Exercise prompt
Set down each record below precisely, skipping the pictures.

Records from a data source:
────────────────────────────────────────

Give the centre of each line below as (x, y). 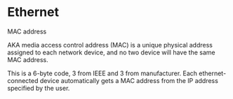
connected (23, 80)
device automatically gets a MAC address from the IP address (129, 80)
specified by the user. (39, 88)
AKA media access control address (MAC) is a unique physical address (110, 45)
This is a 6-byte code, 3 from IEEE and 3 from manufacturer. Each (102, 73)
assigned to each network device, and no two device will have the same (111, 52)
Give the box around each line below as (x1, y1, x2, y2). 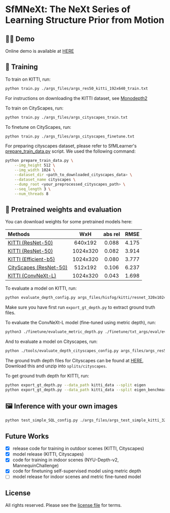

────────────────────────────────────────

Exercise response
Give the centre of each line below as (x, y). 
connected (23, 80)
device automatically gets a MAC address from the IP address (129, 80)
specified by the user. (39, 88)
AKA media access control address (MAC) is a unique physical address (110, 45)
This is a 6-byte code, 3 from IEEE and 3 from manufacturer. Each (102, 73)
assigned to each network device, and no two device will have the same (111, 52)
Give the box around each line below as (x1, y1, x2, y2). 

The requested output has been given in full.